» WORK ITEM:
Could you transcribe every record below exactly as written, excluding the pictures?

----

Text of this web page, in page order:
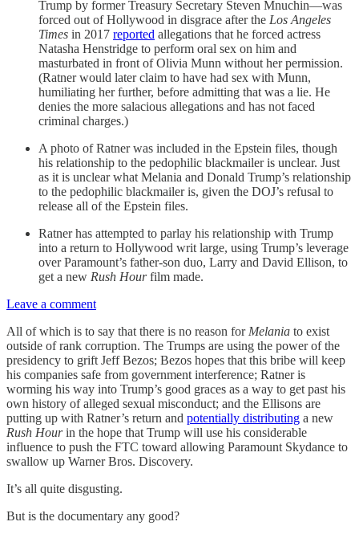
Trump by former Treasury Secretary Steven Mnuchin—was
forced out of Hollywood in disgrace after the Los Angeles
Times in 2017 reported allegations that he forced actress
Natasha Henstridge to perform oral sex on him and
masturbated in front of Olivia Munn without her permission.
(Ratner would later claim to have had sex with Munn,
humiliating her further, before admitting that was a lie. He
denies the more salacious allegations and has not faced
criminal charges.)
A photo of Ratner was included in the Epstein files, though
his relationship to the pedophilic blackmailer is unclear. Just
as it is unclear what Melania and Donald Trump’s relationship
to the pedophilic blackmailer is, given the DOJ’s refusal to
release all of the Epstein files.
Ratner has attempted to parlay his relationship with Trump
into a return to Hollywood writ large, using Trump’s leverage
over Paramount’s father-son duo, Larry and David Ellison, to
get a new Rush Hourfilm made.
Leave a comment
All of which is to say that there is no reason for Melania to exist
outside of rank corruption. The Trumps are using the power of the
presidency to grift Jeff Bezos; Bezos hopes that this bribe will keep
his companies safe from government interference; Ratner is
worming his way into Trump’s good graces as a way to get past his
own history of alleged sexual misconduct; and the Ellisons are
putting up with Ratner’s return and potentially distributing a new
Rush Hourin the hope that Trump will use his considerable
influence to push the FTC toward allowing Paramount Skydance to
swallow up Warner Bros. Discovery.
It’s all quite disgusting.
But is the documentary any good?
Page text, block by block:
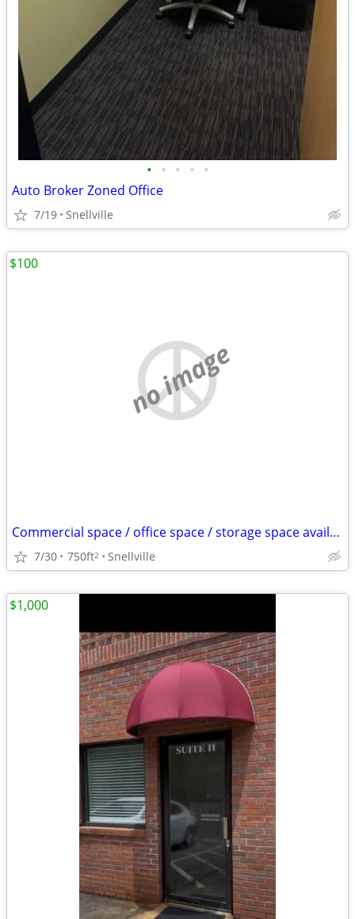
• • • • •
Auto Broker Zoned Office
7/19 Snellville
no image
Commercial space / office space / storage space available for rent
7/30 750ft2 Snellville
$100
$1,000
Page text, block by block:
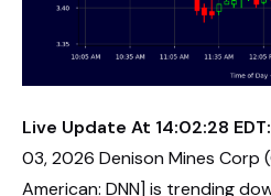
Live Update At 14:02:28 EDT:
03, 2026 Denison Mines Corp
American: DNN] is trending
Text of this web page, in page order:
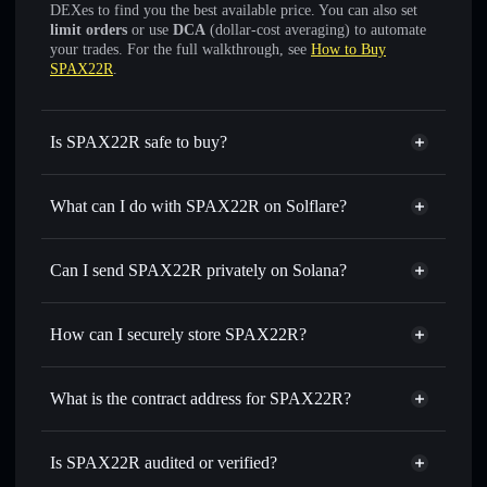
DEXes to find you the best available price. You can also set
limit orders or use DCA (dollar-cost averaging) to automate
your trades. For the full walkthrough, see How to Buy
SPAX22R.
Is SPAX22R safe to buy?
SPAX22R not verified
What can I do with SPAX22R on Solflare?
SPAX22R
Solflare Wallet
Swap instantly— trade SPAX for SOL, USDC, or
for the best available price
Set limit orders— automate trades at your target price for
wallets using Solflare's built-in Privacy Aggregator
Track in real time— monitor SPAX price, volume,
Can I send SPAX22R privately on Solana?
Privacy Aggregator
How can I securely store SPAX22R?
SPAX22R
non-custodial
Aggregator
What is the contract address for SPAX22R?
SPAX22R
Is SPAX22R audited or verified?
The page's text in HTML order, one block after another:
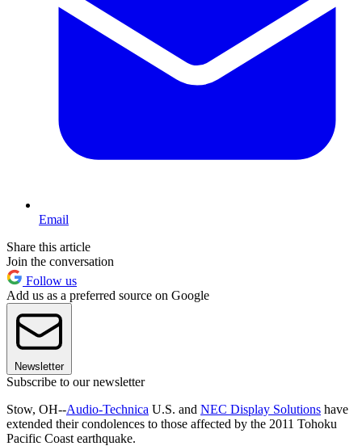
Email
Share this article
Join the conversation
Follow us
Add us as a preferred source on Google
Newsletter
Subscribe to our newsletter
Stow, OH--Audio-Technica U.S. and NEC Display Solutions have
extended their condolences to those affected by the 2011 Tohoku
Pacific Coast earthquake.
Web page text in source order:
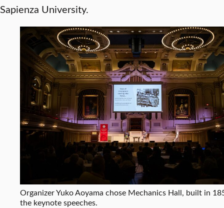
Sapienza University.
Organizer Yuko Aoyama chose Mechanics Hall, built in
the keynote speeches.
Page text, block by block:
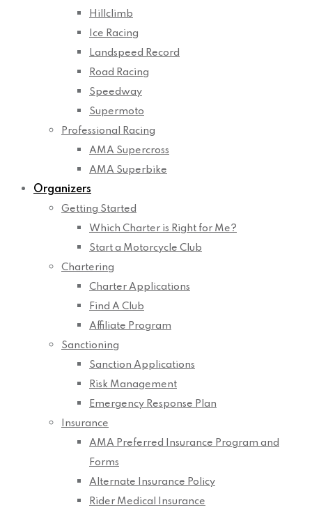
Hillclimb
Ice Racing
Landspeed Record
Road Racing
Speedway
Supermoto
Professional Racing
AMA Supercross
AMA Superbike
Organizers
Getting Started
Which Charter is Right for Me?
Start a Motorcycle Club
Chartering
Charter Applications
Find A Club
Affiliate Program
Sanctioning
Sanction Applications
Risk Management
Emergency Response Plan
Insurance
AMA Preferred Insurance Program and
Forms
Alternate Insurance Policy
Rider Medical Insurance
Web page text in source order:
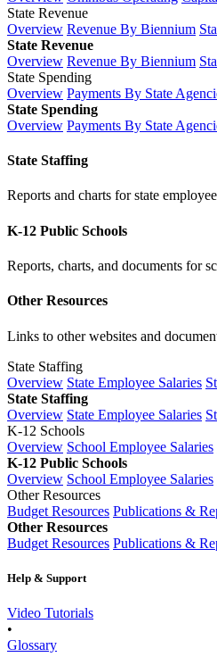
State Revenue
Overview Revenue By Biennium
State Revenue
Overview Revenue By Biennium
State Spending
Overview Payments By State
State Spending
Overview Payments By State
State Staffing
Reports and charts for state
K-12 Public Schools
Reports, charts, and documents for
Other Resources
Links to other websites and
State Staffing
Overview State Employee Salaries
State Staffing
Overview State Employee Salaries
K-12 Schools
Overview School Employee Salaries
K-12 Public Schools
Overview School Employee Salaries
Other Resources
Budget Resources Publications &
Other Resources
Budget Resources Publications &
Help & Support
Video Tutorials
•
Glossary
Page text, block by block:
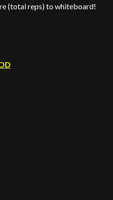
(total reps) to whiteboard!
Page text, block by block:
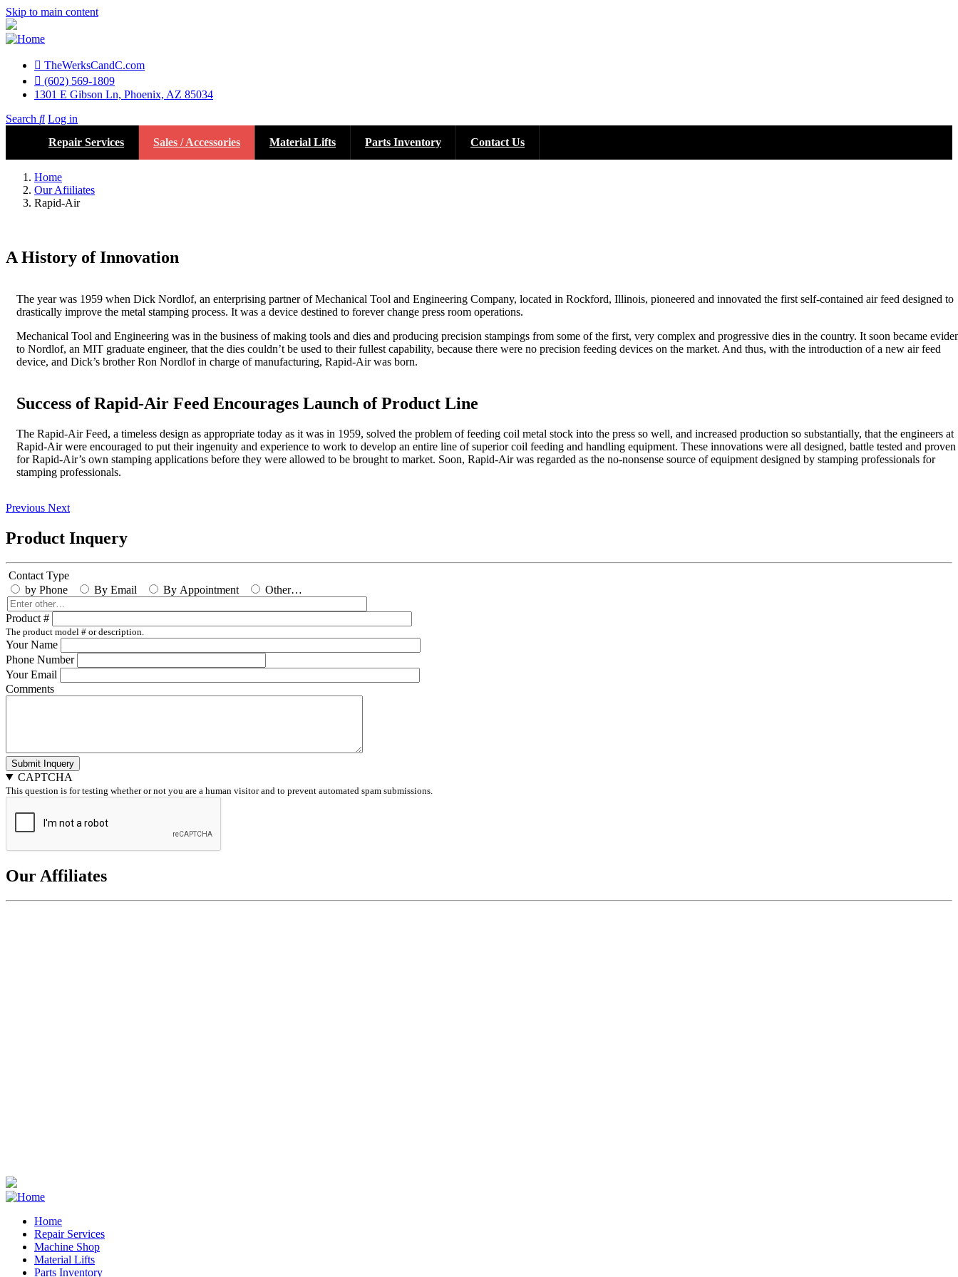
Skip to main content
Top
Menu
TheWerksCandC.com
(602) 569-1809
1301 E Gibson Ln, Phoenix, AZ 85034
account
menu
Search
Log in
Repair Services
Sales / Accessories Material Lifts Parts Inventory Contact Us
Home
Our Afiiliates
Rapid-Air
A History of Innovation
The year was 1959 when Dick Nordlof, an enterprising partner of Mechanical Tool and Engineering Company, located in Rockford, Illinois, pioneered and innovated the first self-contained air feed designed to
drastically improve the metal stamping process. It was a device destined to forever change press room operations.
Mechanical Tool and Engineering was in the business of making tools and dies and producing precision stampings from some of the first, very complex and progressive dies in the country. It soon became
to Nordlof, an MIT graduate engineer, that the dies couldn’t be used to their fullest capability, because there were no precision feeding devices on the market. And thus, with the introduction of a new air feed
device, and Dick’s brother Ron Nordlof in charge of manufacturing, Rapid-Air was born.
Success of Rapid-Air Feed Encourages Launch of Product Line
The Rapid-Air Feed, a timeless design as appropriate today as it was in 1959, solved the problem of feeding coil metal stock into the press so well, and increased production so substantially, that the engineers at
Rapid-Air were encouraged to put their ingenuity and experience to work to develop an entire line of superior coil feeding and handling equipment. These innovations were all designed, battle tested and proven
for Rapid-Air’s own stamping applications before they were allowed to be brought to market. Soon, Rapid-Air was regarded as the no-nonsense source of equipment designed by stamping professionals for
stamping professionals.
Previous Next
Product Inquery
Contact Type
by Phone
By Email By Appointment
Other…
Enter
other…
Product #
The product model # or description.
Your Name
Phone Number
Your Email
Comments
Submit Inquery
CAPTCHA
This question is for testing whether or not you are a human visitor and to prevent automated spam submissions.
Our Affiliates
Footer
Home
Repair Services
Machine Shop
Material Lifts
Parts Inventory
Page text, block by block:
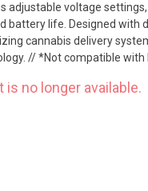
adjustable voltage
battery life. Designed with
cannabis delivery
// *Not compatible
is no longer available.
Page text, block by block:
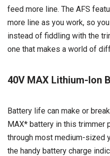
feed more line. The AFS
more line as you work, so
instead of fiddling with the
one that makes a world of
40V MAX Lithium-Ion
Battery life can make or
MAX* battery in this trimmer
through most medium-sized
the handy battery charge
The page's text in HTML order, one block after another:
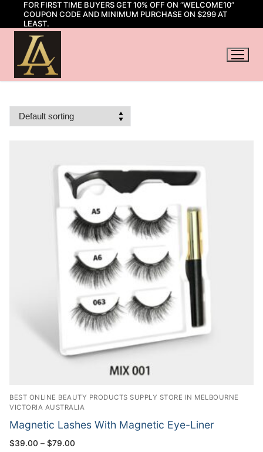
content
FOR FIRST TIME BUYERS GET 10% OFF ON “WELCOME10”
COUPON CODE AND MINIMUM PURCHASE ON $299 AT
LEAST.
BEST ONLINE BEAUTY PRODUCTS SUPPLY STORE IN MELBOURNE
VICTORIA AUSTRALIA
Magnetic Lashes With Magnetic Eye-Liner
$39.00 – $79.00
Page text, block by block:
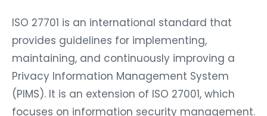
ISO 27701 is an international standard that
provides guidelines for implementing,
maintaining, and continuously improving a
Privacy Information Management System
(PIMS). It is an extension of ISO 27001, which
focuses on information security management.
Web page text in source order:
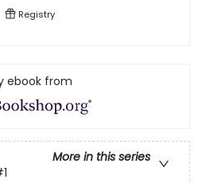
Registry
ebook from
More in this series
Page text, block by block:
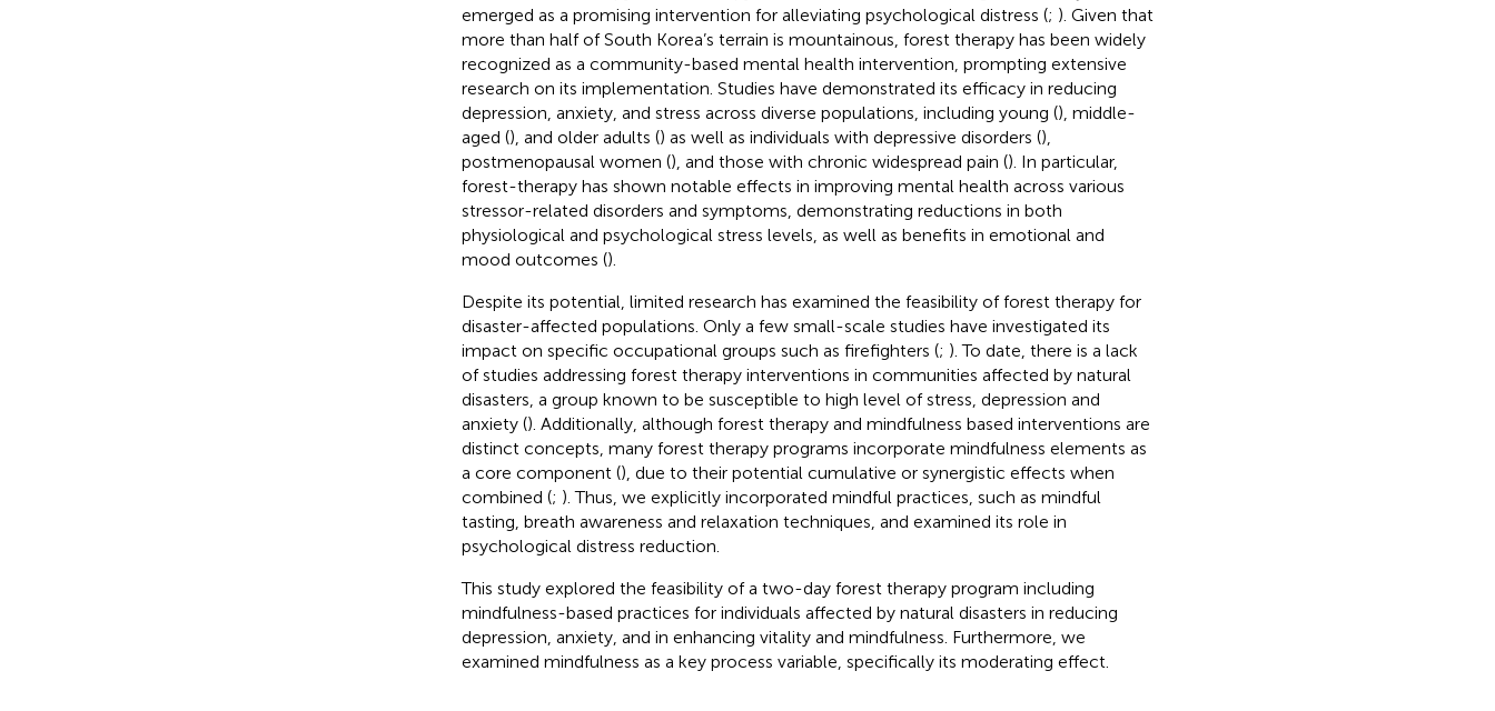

----

» REPLY:
Text of this web page, in page order:
Trump by former Treasury Secretary Steven Mnuchin—was
forced out of Hollywood in disgrace after the Los Angeles
Times in 2017 reported allegations that he forced actress
Natasha Henstridge to perform oral sex on him and
masturbated in front of Olivia Munn without her permission.
(Ratner would later claim to have had sex with Munn,
humiliating her further, before admitting that was a lie. He
denies the more salacious allegations and has not faced
criminal charges.)
A photo of Ratner was included in the Epstein files, though
his relationship to the pedophilic blackmailer is unclear. Just
as it is unclear what Melania and Donald Trump’s relationship
to the pedophilic blackmailer is, given the DOJ’s refusal to
release all of the Epstein files.
Ratner has attempted to parlay his relationship with Trump
into a return to Hollywood writ large, using Trump’s leverage
over Paramount’s father-son duo, Larry and David Ellison, to
get a new Rush Hourfilm made.
Leave a comment
All of which is to say that there is no reason for Melania to exist
outside of rank corruption. The Trumps are using the power of the
presidency to grift Jeff Bezos; Bezos hopes that this bribe will keep
his companies safe from government interference; Ratner is
worming his way into Trump’s good graces as a way to get past his
own history of alleged sexual misconduct; and the Ellisons are
putting up with Ratner’s return and potentially distributing a new
Rush Hourin the hope that Trump will use his considerable
influence to push the FTC toward allowing Paramount Skydance to
swallow up Warner Bros. Discovery.
It’s all quite disgusting.
But is the documentary any good?
Page text, block by block:
• • • • •
Auto Broker Zoned Office
7/19 Snellville
no image
Commercial space / office space / storage space available for rent
7/30 750ft2 Snellville
$100
$1,000
Page text, block by block:
Live Update At 14:02:28 EDT:
03, 2026 Denison Mines Corp
American: DNN] is trending
Text of this web page, in page order:
DEXes to find you the best available price. You can also set
limit orders or use DCA (dollar-cost averaging) to automate
your trades. For the full walkthrough, see How to Buy
SPAX22R.
Is SPAX22R safe to buy?
SPAX22R not verified
What can I do with SPAX22R on Solflare?
SPAX22R
Solflare Wallet
Swap instantly— trade SPAX for SOL, USDC, or
for the best available price
Set limit orders— automate trades at your target price for
wallets using Solflare's built-in Privacy Aggregator
Track in real time— monitor SPAX price, volume,
Can I send SPAX22R privately on Solana?
Privacy Aggregator
How can I securely store SPAX22R?
SPAX22R
non-custodial
Aggregator
What is the contract address for SPAX22R?
SPAX22R
Is SPAX22R audited or verified?
The page's text in HTML order, one block after another:
Email
Share this article
Join the conversation
Follow us
Add us as a preferred source on Google
Newsletter
Subscribe to our newsletter
Stow, OH--Audio-Technica U.S. and NEC Display Solutions have
extended their condolences to those affected by the 2011 Tohoku
Pacific Coast earthquake.
Web page text in source order:
Sapienza University.
Organizer Yuko Aoyama chose Mechanics Hall, built in
the keynote speeches.
Page text, block by block:
Hillclimb
Ice Racing
Landspeed Record
Road Racing
Speedway
Supermoto
Professional Racing
AMA Supercross
AMA Superbike
Organizers
Getting Started
Which Charter is Right for Me?
Start a Motorcycle Club
Chartering
Charter Applications
Find A Club
Affiliate Program
Sanctioning
Sanction Applications
Risk Management
Emergency Response Plan
Insurance
AMA Preferred Insurance Program and
Forms
Alternate Insurance Policy
Rider Medical Insurance
Web page text in source order:
State Revenue
Overview Revenue By Biennium
State Revenue
Overview Revenue By Biennium
State Spending
Overview Payments By State
State Spending
Overview Payments By State
State Staffing
Reports and charts for state
K-12 Public Schools
Reports, charts, and documents for
Other Resources
Links to other websites and
State Staffing
Overview State Employee Salaries
State Staffing
Overview State Employee Salaries
K-12 Schools
Overview School Employee Salaries
K-12 Public Schools
Overview School Employee Salaries
Other Resources
Budget Resources Publications &
Other Resources
Budget Resources Publications &
Help & Support
Video Tutorials
•
Glossary
Page text, block by block:
(total reps) to whiteboard!
Page text, block by block:
Skip to main content
Top
Menu
TheWerksCandC.com
(602) 569-1809
1301 E Gibson Ln, Phoenix, AZ 85034
account
menu
Search
Log in
Repair Services
Sales / Accessories Material Lifts Parts Inventory Contact Us
Home
Our Afiiliates
Rapid-Air
A History of Innovation
The year was 1959 when Dick Nordlof, an enterprising partner of Mechanical Tool and Engineering Company, located in Rockford, Illinois, pioneered and innovated the first self-contained air feed designed to
drastically improve the metal stamping process. It was a device destined to forever change press room operations.
Mechanical Tool and Engineering was in the business of making tools and dies and producing precision stampings from some of the first, very complex and progressive dies in the country. It soon became
to Nordlof, an MIT graduate engineer, that the dies couldn’t be used to their fullest capability, because there were no precision feeding devices on the market. And thus, with the introduction of a new air feed
device, and Dick’s brother Ron Nordlof in charge of manufacturing, Rapid-Air was born.
Success of Rapid-Air Feed Encourages Launch of Product Line
The Rapid-Air Feed, a timeless design as appropriate today as it was in 1959, solved the problem of feeding coil metal stock into the press so well, and increased production so substantially, that the engineers at
Rapid-Air were encouraged to put their ingenuity and experience to work to develop an entire line of superior coil feeding and handling equipment. These innovations were all designed, battle tested and proven
for Rapid-Air’s own stamping applications before they were allowed to be brought to market. Soon, Rapid-Air was regarded as the no-nonsense source of equipment designed by stamping professionals for
stamping professionals.
Previous Next
Product Inquery
Contact Type
by Phone
By Email By Appointment
Other…
Enter
other…
Product #
The product model # or description.
Your Name
Phone Number
Your Email
Comments
Submit Inquery
CAPTCHA
This question is for testing whether or not you are a human visitor and to prevent automated spam submissions.
Our Affiliates
Footer
Home
Repair Services
Machine Shop
Material Lifts
Parts Inventory
Page text, block by block:
adjustable voltage
battery life. Designed with
cannabis delivery
// *Not compatible
is no longer available.
Page text, block by block:
feed more line. The AFS
more line as you work, so
instead of fiddling with the
one that makes a world of
40V MAX Lithium-Ion
Battery life can make or
MAX* battery in this trimmer
through most medium-sized
the handy battery charge
The page's text in HTML order, one block after another:
content
FOR FIRST TIME BUYERS GET 10% OFF ON “WELCOME10”
COUPON CODE AND MINIMUM PURCHASE ON $299 AT
LEAST.
BEST ONLINE BEAUTY PRODUCTS SUPPLY STORE IN MELBOURNE
VICTORIA AUSTRALIA
Magnetic Lashes With Magnetic Eye-Liner
$39.00 – $79.00
Page text, block by block:
ISO 27701 is an international standard that
provides guidelines for implementing,
maintaining, and continuously improving a
Privacy Information Management System
(PIMS). It is an extension of ISO 27001, which
focuses on information security management.
Web page text in source order:
Registry
ebook from
More in this series
Page text, block by block:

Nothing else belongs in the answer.